▶ [The problem]
Set out the records below again exactly; skip the images.
*** Opening Material for the task ***
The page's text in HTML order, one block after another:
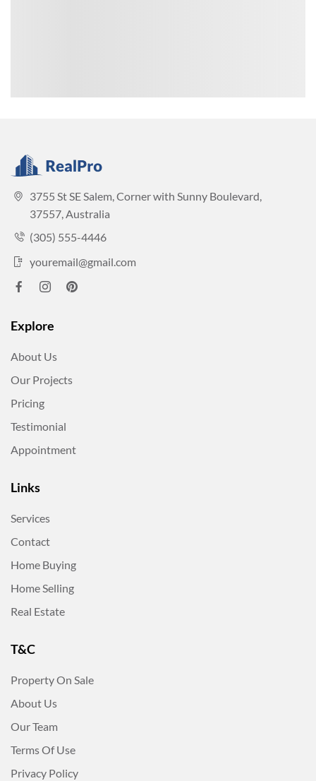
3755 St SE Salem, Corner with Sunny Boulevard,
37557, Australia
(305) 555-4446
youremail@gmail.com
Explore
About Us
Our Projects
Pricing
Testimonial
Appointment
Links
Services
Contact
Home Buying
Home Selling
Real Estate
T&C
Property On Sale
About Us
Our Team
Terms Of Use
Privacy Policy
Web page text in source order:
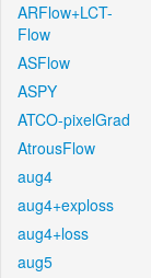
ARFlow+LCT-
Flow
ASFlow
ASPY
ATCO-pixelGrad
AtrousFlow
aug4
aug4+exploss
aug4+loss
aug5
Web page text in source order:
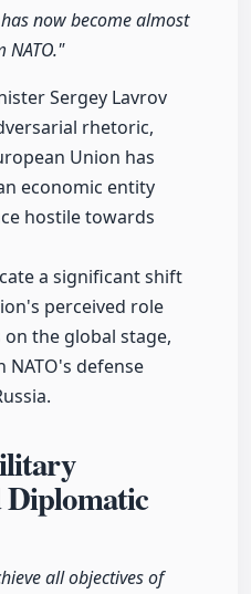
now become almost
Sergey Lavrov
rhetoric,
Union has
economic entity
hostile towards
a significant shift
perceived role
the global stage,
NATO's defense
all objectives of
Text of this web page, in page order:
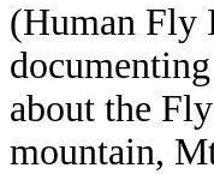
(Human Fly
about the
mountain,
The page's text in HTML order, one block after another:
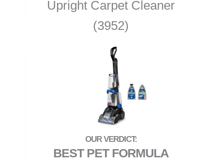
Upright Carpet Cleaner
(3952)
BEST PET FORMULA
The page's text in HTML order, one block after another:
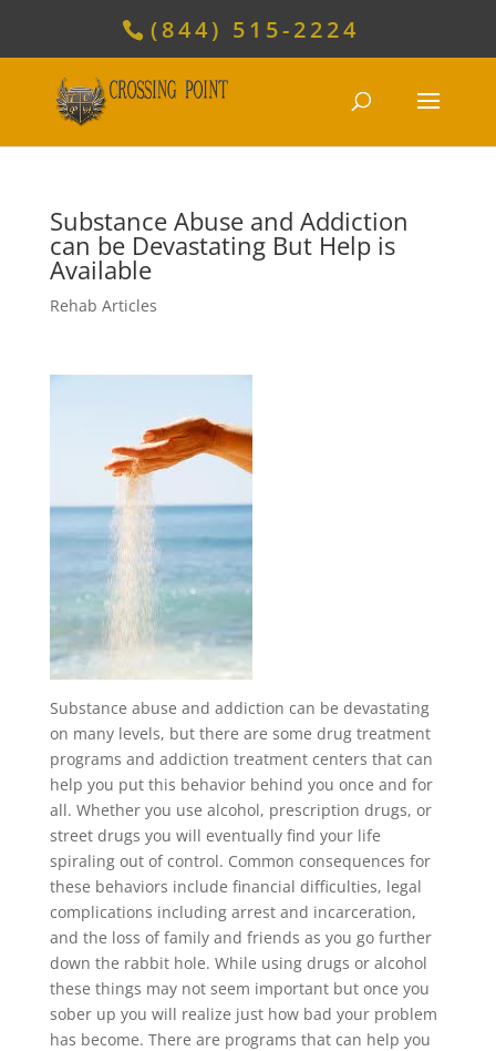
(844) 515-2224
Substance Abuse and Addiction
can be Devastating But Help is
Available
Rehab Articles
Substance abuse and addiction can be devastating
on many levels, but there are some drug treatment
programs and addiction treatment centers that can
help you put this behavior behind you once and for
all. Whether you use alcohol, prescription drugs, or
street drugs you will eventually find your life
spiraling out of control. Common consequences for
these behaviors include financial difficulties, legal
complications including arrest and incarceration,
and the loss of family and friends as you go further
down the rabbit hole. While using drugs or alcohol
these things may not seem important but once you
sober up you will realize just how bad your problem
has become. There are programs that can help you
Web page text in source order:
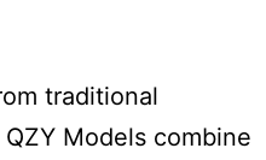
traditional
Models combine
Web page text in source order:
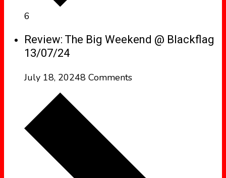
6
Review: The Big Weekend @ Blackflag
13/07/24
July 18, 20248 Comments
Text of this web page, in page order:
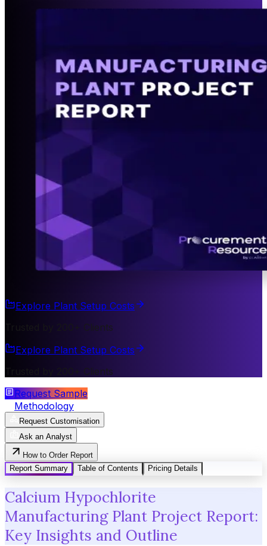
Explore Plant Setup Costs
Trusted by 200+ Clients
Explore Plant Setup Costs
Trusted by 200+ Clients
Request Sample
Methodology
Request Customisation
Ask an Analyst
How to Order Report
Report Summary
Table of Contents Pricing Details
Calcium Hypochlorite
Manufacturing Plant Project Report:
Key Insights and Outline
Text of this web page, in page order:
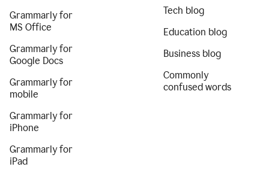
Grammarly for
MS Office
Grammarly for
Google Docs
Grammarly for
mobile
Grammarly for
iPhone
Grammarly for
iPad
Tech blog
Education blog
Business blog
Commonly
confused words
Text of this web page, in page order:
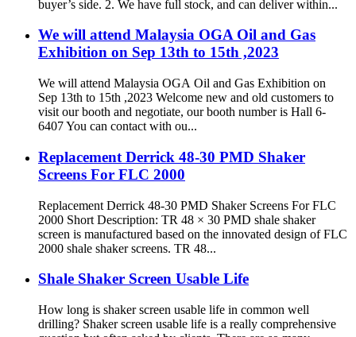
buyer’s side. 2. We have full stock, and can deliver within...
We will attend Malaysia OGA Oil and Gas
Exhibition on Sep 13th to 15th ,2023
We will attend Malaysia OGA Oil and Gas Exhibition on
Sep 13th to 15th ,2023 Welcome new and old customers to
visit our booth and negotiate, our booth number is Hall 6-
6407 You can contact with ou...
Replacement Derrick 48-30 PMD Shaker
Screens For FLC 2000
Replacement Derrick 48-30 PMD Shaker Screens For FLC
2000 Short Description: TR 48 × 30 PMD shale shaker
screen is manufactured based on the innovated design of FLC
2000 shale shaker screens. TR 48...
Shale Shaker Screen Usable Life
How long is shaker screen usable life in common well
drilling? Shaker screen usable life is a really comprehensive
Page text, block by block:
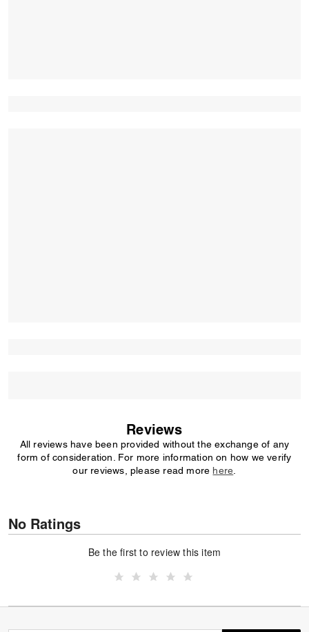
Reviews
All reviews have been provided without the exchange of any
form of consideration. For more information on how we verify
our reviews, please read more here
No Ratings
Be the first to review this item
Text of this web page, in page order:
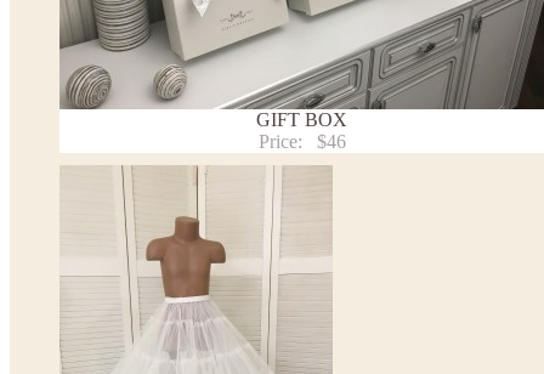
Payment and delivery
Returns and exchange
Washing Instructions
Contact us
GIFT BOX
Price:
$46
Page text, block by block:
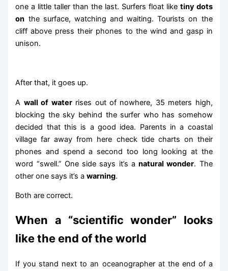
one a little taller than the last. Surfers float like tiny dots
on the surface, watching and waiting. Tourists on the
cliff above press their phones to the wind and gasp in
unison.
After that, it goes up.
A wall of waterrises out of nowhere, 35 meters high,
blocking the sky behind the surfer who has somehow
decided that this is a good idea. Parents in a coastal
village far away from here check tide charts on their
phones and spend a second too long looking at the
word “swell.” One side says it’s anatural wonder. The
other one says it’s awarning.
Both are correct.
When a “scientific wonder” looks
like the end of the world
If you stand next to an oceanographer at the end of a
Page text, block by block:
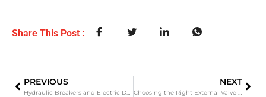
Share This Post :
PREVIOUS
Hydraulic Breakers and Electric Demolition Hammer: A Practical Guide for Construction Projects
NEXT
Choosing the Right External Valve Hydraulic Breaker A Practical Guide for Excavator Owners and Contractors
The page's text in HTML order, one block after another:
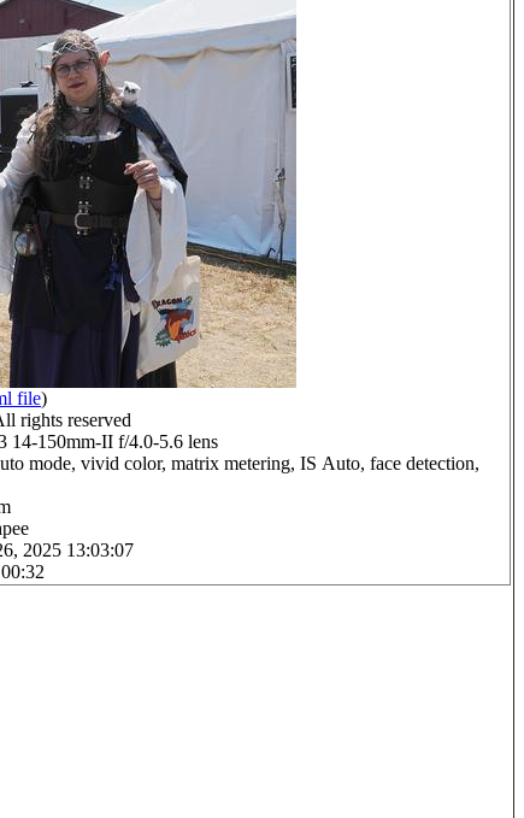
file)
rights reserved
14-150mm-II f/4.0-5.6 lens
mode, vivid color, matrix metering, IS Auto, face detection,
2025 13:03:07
*** Closing Material for the task ***
▶ [Solution to this task]
The page's text in HTML order, one block after another:
3755 St SE Salem, Corner with Sunny Boulevard,
37557, Australia
(305) 555-4446
youremail@gmail.com
Explore
About Us
Our Projects
Pricing
Testimonial
Appointment
Links
Services
Contact
Home Buying
Home Selling
Real Estate
T&C
Property On Sale
About Us
Our Team
Terms Of Use
Privacy Policy
Web page text in source order:
ARFlow+LCT-
Flow
ASFlow
ASPY
ATCO-pixelGrad
AtrousFlow
aug4
aug4+exploss
aug4+loss
aug5
Web page text in source order:
now become almost
Sergey Lavrov
rhetoric,
Union has
economic entity
hostile towards
a significant shift
perceived role
the global stage,
NATO's defense
all objectives of
Text of this web page, in page order:
(Human Fly
about the
mountain,
The page's text in HTML order, one block after another:
Upright Carpet Cleaner
(3952)
BEST PET FORMULA
The page's text in HTML order, one block after another:
(844) 515-2224
Substance Abuse and Addiction
can be Devastating But Help is
Available
Rehab Articles
Substance abuse and addiction can be devastating
on many levels, but there are some drug treatment
programs and addiction treatment centers that can
help you put this behavior behind you once and for
all. Whether you use alcohol, prescription drugs, or
street drugs you will eventually find your life
spiraling out of control. Common consequences for
these behaviors include financial difficulties, legal
complications including arrest and incarceration,
and the loss of family and friends as you go further
down the rabbit hole. While using drugs or alcohol
these things may not seem important but once you
sober up you will realize just how bad your problem
has become. There are programs that can help you
Web page text in source order:
traditional
Models combine
Web page text in source order:
6
Review: The Big Weekend @ Blackflag
13/07/24
July 18, 20248 Comments
Text of this web page, in page order:
Explore Plant Setup Costs
Trusted by 200+ Clients
Explore Plant Setup Costs
Trusted by 200+ Clients
Request Sample
Methodology
Request Customisation
Ask an Analyst
How to Order Report
Report Summary
Table of Contents Pricing Details
Calcium Hypochlorite
Manufacturing Plant Project Report:
Key Insights and Outline
Text of this web page, in page order:
Grammarly for
MS Office
Grammarly for
Google Docs
Grammarly for
mobile
Grammarly for
iPhone
Grammarly for
iPad
Tech blog
Education blog
Business blog
Commonly
confused words
Text of this web page, in page order:
buyer’s side. 2. We have full stock, and can deliver within...
We will attend Malaysia OGA Oil and Gas
Exhibition on Sep 13th to 15th ,2023
We will attend Malaysia OGA Oil and Gas Exhibition on
Sep 13th to 15th ,2023 Welcome new and old customers to
visit our booth and negotiate, our booth number is Hall 6-
6407 You can contact with ou...
Replacement Derrick 48-30 PMD Shaker
Screens For FLC 2000
Replacement Derrick 48-30 PMD Shaker Screens For FLC
2000 Short Description: TR 48 × 30 PMD shale shaker
screen is manufactured based on the innovated design of FLC
2000 shale shaker screens. TR 48...
Shale Shaker Screen Usable Life
How long is shaker screen usable life in common well
drilling? Shaker screen usable life is a really comprehensive
Page text, block by block:
Reviews
All reviews have been provided without the exchange of any
form of consideration. For more information on how we verify
our reviews, please read more here
No Ratings
Be the first to review this item
Text of this web page, in page order:
Payment and delivery
Returns and exchange
Washing Instructions
Contact us
GIFT BOX
Price:
$46
Page text, block by block:
one a little taller than the last. Surfers float like tiny dots
on the surface, watching and waiting. Tourists on the
cliff above press their phones to the wind and gasp in
unison.
After that, it goes up.
A wall of waterrises out of nowhere, 35 meters high,
blocking the sky behind the surfer who has somehow
decided that this is a good idea. Parents in a coastal
village far away from here check tide charts on their
phones and spend a second too long looking at the
word “swell.” One side says it’s anatural wonder. The
other one says it’s awarning.
Both are correct.
When a “scientific wonder” looks
like the end of the world
If you stand next to an oceanographer at the end of a
Page text, block by block:
Share This Post :
PREVIOUS
Hydraulic Breakers and Electric Demolition Hammer: A Practical Guide for Construction Projects
NEXT
Choosing the Right External Valve Hydraulic Breaker A Practical Guide for Excavator Owners and Contractors
The page's text in HTML order, one block after another:
file)
rights reserved
14-150mm-II f/4.0-5.6 lens
mode, vivid color, matrix metering, IS Auto, face detection,
2025 13:03:07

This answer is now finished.